• [Required work] Exactly reproduce the lines of the listing below from the one containing "bed mattress on the floor. Ikea is a favored" through the one containing "What a joyful". Skip the images.

• [Data to process]
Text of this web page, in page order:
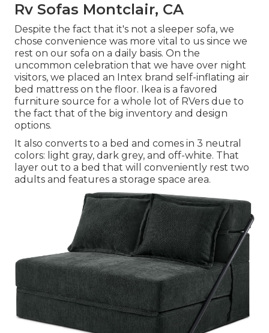
Rv Sofas Montclair, CA
Despite the fact that it's not a sleeper sofa, we
chose convenience was more vital to us since we
rest on our sofa on a daily basis. On the
uncommon celebration that we have over night
visitors, we placed an Intex brand self-inflating air
bed mattress on the floor. Ikea is a favored
furniture source for a whole lot of RVers due to
the fact that of the big inventory and design
options.
It also converts to a bed and comes in 3 neutral
colors: light gray, dark grey, and off-white. That
layer out to a bed that will conveniently rest two
adults and features a storage space area.
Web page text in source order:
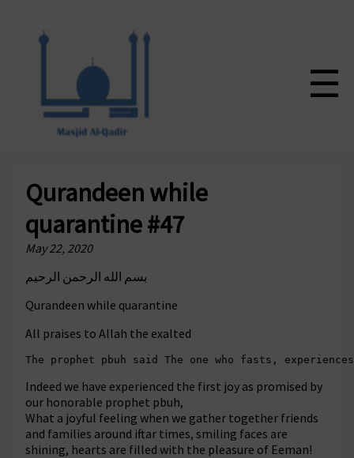
☰
Qurandeen while
quarantine #47
May 22, 2020
بسم الله الرحمن الرحيم
Qurandeen while quarantine
All praises to Allah the exalted
The prophet pbuh said The one who fasts,
Indeed we have experienced the first joy as promised by
our honorable prophet pbuh,
What a joyful feeling when we gather together friends
and families around iftar times, smiling faces are
shining, hearts are filled with the pleasure of Eeman!
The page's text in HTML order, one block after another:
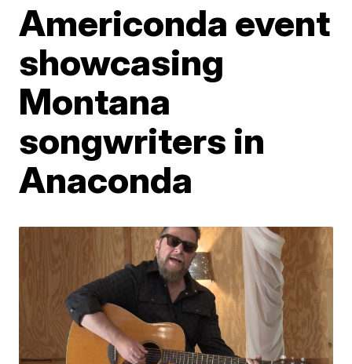
Americonda event
showcasing
Montana
songwriters in
Anaconda
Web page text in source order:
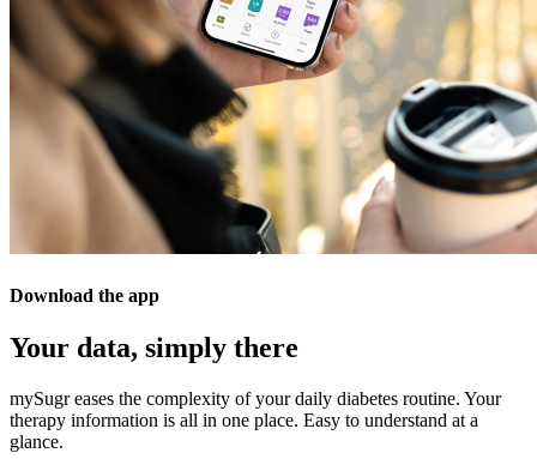
Download the app
Your data, simply there
mySugr eases the complexity of your daily diabetes routine. Your
therapy information is all in one place. Easy to understand at a
glance.
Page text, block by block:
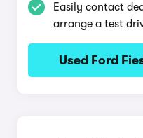
Easily contact
arrange a test
Used Ford
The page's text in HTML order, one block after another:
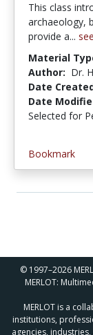
This class
archaeology,
provide a...
Material
Author: Dr.
Date
Date
Selected for
Bookmark
© 1997–2026
MERLOT:
MERLOT is a
institutions,
agencies,
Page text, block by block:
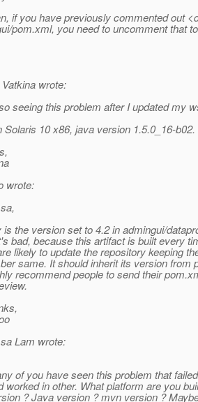
if you have previously commented out
pom.xml, you need to uncomment that
wrote:
seeing this problem after I updated my
10 x86, java version 1.5.0_16-b02.
wrote:
the version set to 4.2 in admingui/
bad, because this artifact is built every
likely to update the repository keeping
same. It should inherit its version from
recommend people to send their
Lam wrote:
of you have seen this problem that
worked in other. What platform are you
? Java version ? mvn version ?
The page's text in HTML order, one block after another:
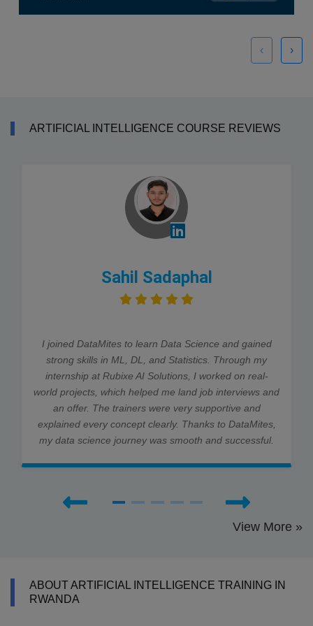
‹ ›
ARTIFICIAL INTELLIGENCE COURSE REVIEWS
Sahil Sadaphal
I joined DataMites to learn Data Science and gained
strong skills in ML, DL, and Statistics. Through my
internship at Rubixe AI Solutions, I worked on real-
world projects, which helped me land job interviews and
an offer. The trainers were very supportive and
explained every concept clearly. Thanks to DataMites,
my data science journey was smooth and successful.
View More »
ABOUT ARTIFICIAL INTELLIGENCE TRAINING IN
RWANDA
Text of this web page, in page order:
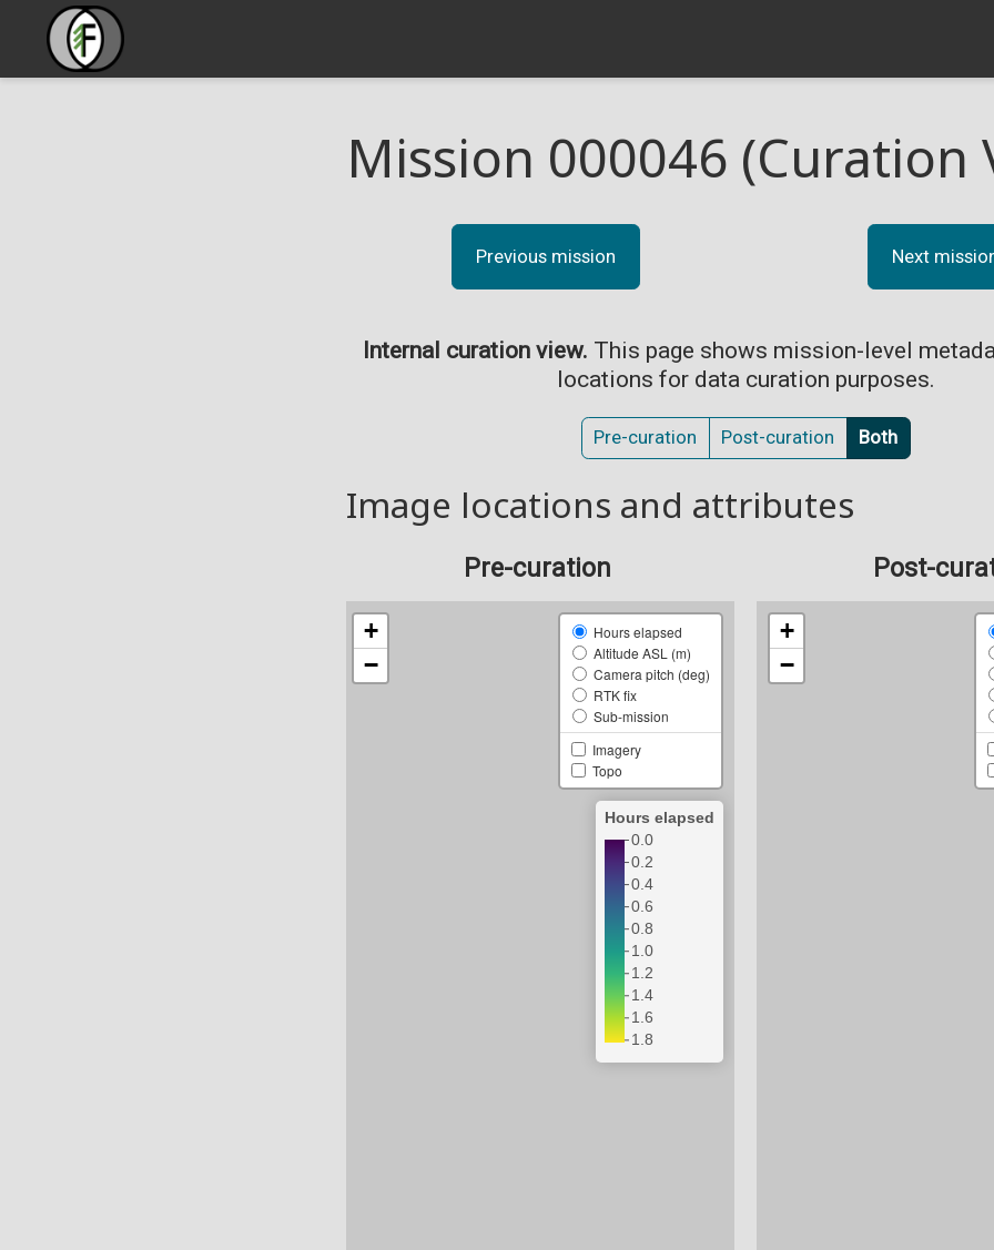
Mission 000046 (Curation
Previous mission Next
Internal curation view. This page shows mission-level
locations for data curation purposes.
Pre-curation Post-curation Both
Image locations and attributes
Pre-curation Post-
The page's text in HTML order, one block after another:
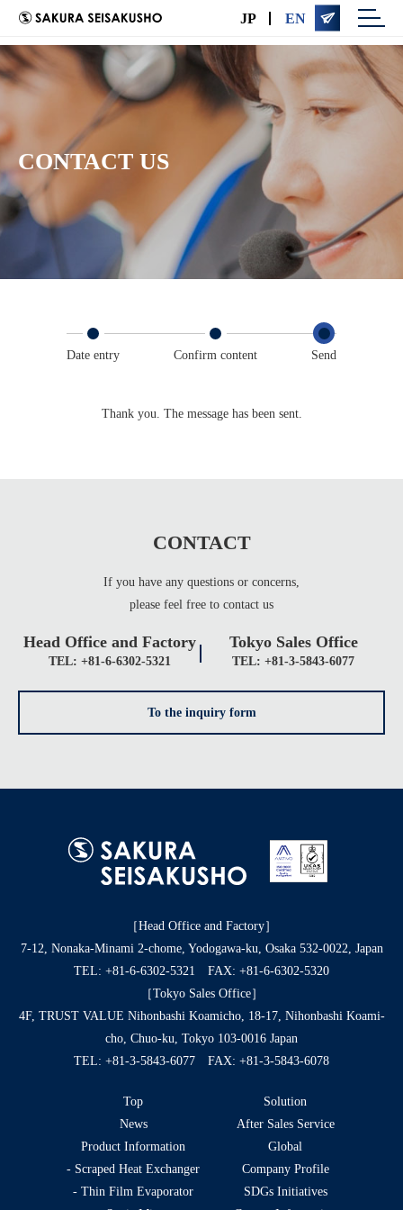
JP EN 
CONTACT US
Date entry Confirm content Send
Thank you. The message has been sent.
CONTACT
If you have any questions or concerns,
please feel free to contact us
Head Office and Factory
TEL: +81-6-6302-5321
Tokyo Sales Office
TEL: +81-3-5843-6077
To the inquiry form
［Head Office and Factory］
7-12, Nonaka-Minami 2-chome, Yodogawa-ku, Osaka 532-0022, Japan
TEL: +81-6-6302-5321 FAX: +81-6-6302-5320
［Tokyo Sales Office］
4F, TRUST VALUE Nihonbashi Koamicho, 18-17, Nihonbashi Koami-
cho, Chuo-ku, Tokyo 103-0016 Japan
TEL: +81-3-5843-6077 FAX: +81-3-5843-6078
Top
News
Product Information
- Scraped Heat Exchanger
- Thin Film Evaporator
Solution
After Sales Service
Global
Company Profile
SDGs Initiatives
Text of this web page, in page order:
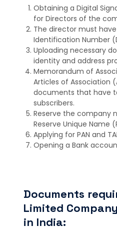
Obtaining a Digital
for Directors of the
The director must
Identification Number
Uploading necessary
identity and address
Memorandum of
Articles of Association
documents that have
subscribers.
Reserve the company
Reserve Unique Name
Applying for PAN and
Opening a Bank
Documents
Limited
in India:
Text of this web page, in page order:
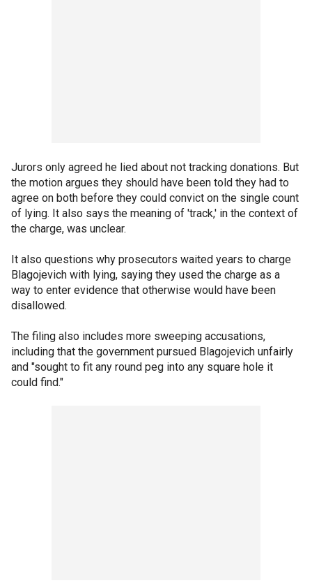
Jurors only agreed he lied about not tracking donations. But
the motion argues they should have been told they had to
agree on both before they could convict on the single count
of lying. It also says the meaning of 'track,' in the context of
the charge, was unclear.
It also questions why prosecutors waited years to charge
Blagojevich with lying, saying they used the charge as a
way to enter evidence that otherwise would have been
disallowed.
The filing also includes more sweeping accusations,
including that the government pursued Blagojevich unfairly
and "sought to fit any round peg into any square hole it
could find."
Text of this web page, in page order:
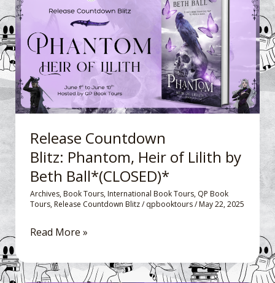
Release Countdown
Blitz: Phantom, Heir of Lilith by
Beth Ball*(CLOSED)*
Archives, Book Tours, International Book Tours, QP Book
Tours, Release Countdown Blitz/qpbooktours/May 22, 2025
Countdown
Blitz: Phantom,
Heir
of
Lilith
by
Beth
(CLOSED)*
Read More »
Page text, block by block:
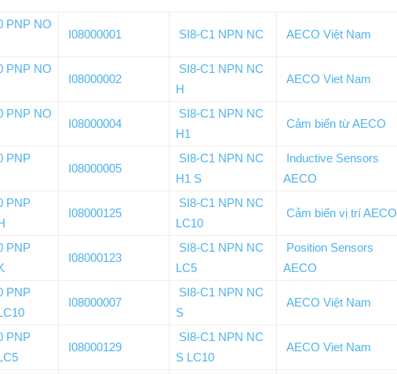
PNP NO
I08000001 SI8-C1 NPN NC AECO Việt Nam
PNP NO
I08000002
SI8-C1 NPN NC
H
AECO Viet Nam
PNP NO
I08000004
SI8-C1 NPN NC
H1
Cảm biến từ AECO
PNP
I08000005
SI8-C1 NPN NC
H1 S
Inductive Sensors
AECO
PNP
I08000125
SI8-C1 NPN NC
LC10
Cảm biến vị trí AECO
PNP
I08000123
SI8-C1 NPN NC
LC5
Position Sensors
AECO
PNP
I08000007
SI8-C1 NPN NC
S
AECO Việt Nam
PNP
I08000129
SI8-C1 NPN NC
S LC10
AECO Viet Nam
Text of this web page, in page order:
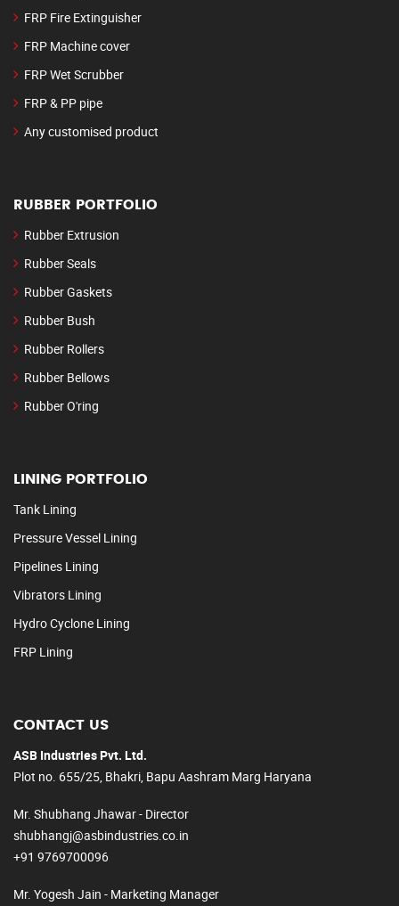
FRP Fire Extinguisher
FRP Machine cover
FRP Wet Scrubber
FRP & PP pipe
Any customised product
RUBBER PORTFOLIO
Rubber Extrusion
Rubber Seals
Rubber Gaskets
Rubber Bush
Rubber Rollers
Rubber Bellows
Rubber O'ring
LINING PORTFOLIO
Tank Lining
Pressure Vessel Lining
Pipelines Lining
Vibrators Lining
Hydro Cyclone Lining
FRP Lining
CONTACT US
ASB Industries Pvt. Ltd.
Plot no. 655/25, Bhakri, Bapu Aashram Marg Haryana
Mr. Shubhang Jhawar - Director
shubhangj@asbindustries.co.in
+91 9769700096
Mr. Yogesh Jain - Marketing Manager
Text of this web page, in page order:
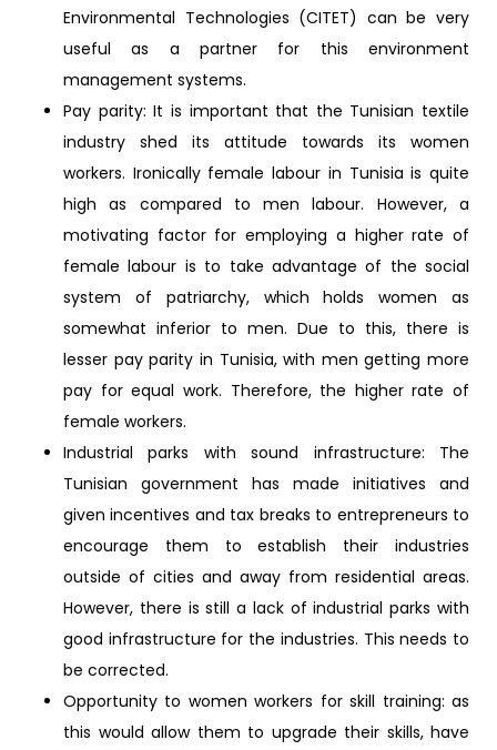
Environmental Technologies (CITET) can be very
useful as a partner for this environment
management systems.
Pay parity: It is important that the Tunisian textile
industry shed its attitude towards its women
workers. Ironically female labour in Tunisia is quite
high as compared to men labour. However, a
motivating factor for employing a higher rate of
female labour is to take advantage of the social
system of patriarchy, which holds women as
somewhat inferior to men. Due to this, there is
lesser pay parity in Tunisia, with men getting more
pay for equal work. Therefore, the higher rate of
female workers.
Industrial parks with sound infrastructure: The
Tunisian government has made initiatives and
given incentives and tax breaks to entrepreneurs to
encourage them to establish their industries
outside of cities and away from residential areas.
However, there is still a lack of industrial parks with
good infrastructure for the industries. This needs to
be corrected.
Opportunity to women workers for skill training: as
this would allow them to upgrade their skills, have
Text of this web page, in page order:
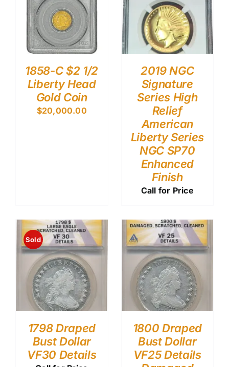
1858-C $2 1/2
Liberty Head
Gold Coin
$20,000.00
2019 NGC
Signature
Series High
Relief
American
Liberty Series
NGC SP70
Enhanced
Finish
Call for Price
Sold
1798 Draped
Bust Dollar
VF30 Details
1800 Draped
Bust Dollar
VF25 Details
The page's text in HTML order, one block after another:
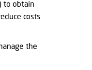
to obtain
costs
the
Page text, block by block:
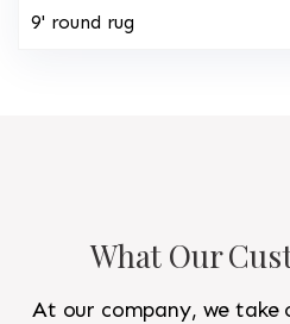
9' round rug
What Our
At our company, we
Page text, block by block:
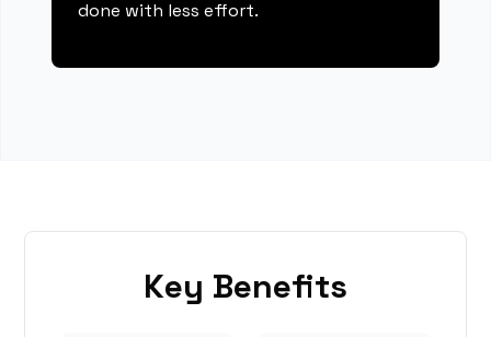
done with less effort.
Key Benefits
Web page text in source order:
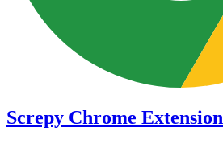
Screpy Chrome Extension
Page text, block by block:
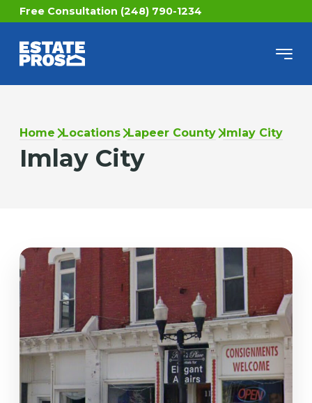
Free Consultation (248) 790-1234
Home Locations Lapeer County Imlay City
Imlay City
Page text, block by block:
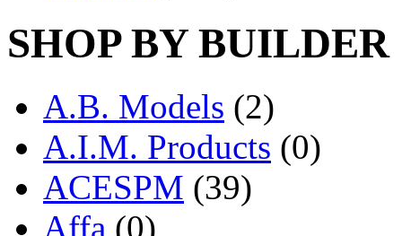
SHOP BY BUILDER
A.B. Models (2)
A.I.M. Products (0)
ACESPM (39)
Affa (0)
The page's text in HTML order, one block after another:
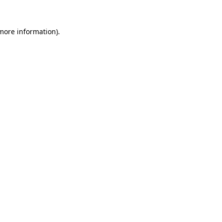
information).
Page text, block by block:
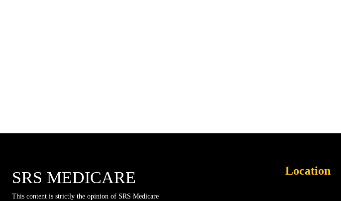
SRS MEDICARE
This content is strictly the opinion of SRS Medicare
Location

• [Answer space]
bed mattress on the floor. Ikea is a favored
furniture source for a whole lot of RVers due to
the fact that of the big inventory and design
options.
It also converts to a bed and comes in 3 neutral
colors: light gray, dark grey, and off-white. That
layer out to a bed that will conveniently rest two
adults and features a storage space area.
Web page text in source order:
☰
Qurandeen while
quarantine #47
May 22, 2020
بسم الله الرحمن الرحيم
Qurandeen while quarantine
All praises to Allah the exalted
The prophet pbuh said The one who fasts,
Indeed we have experienced the first joy as promised by
our honorable prophet pbuh,
What a joyful feeling when we gather together friends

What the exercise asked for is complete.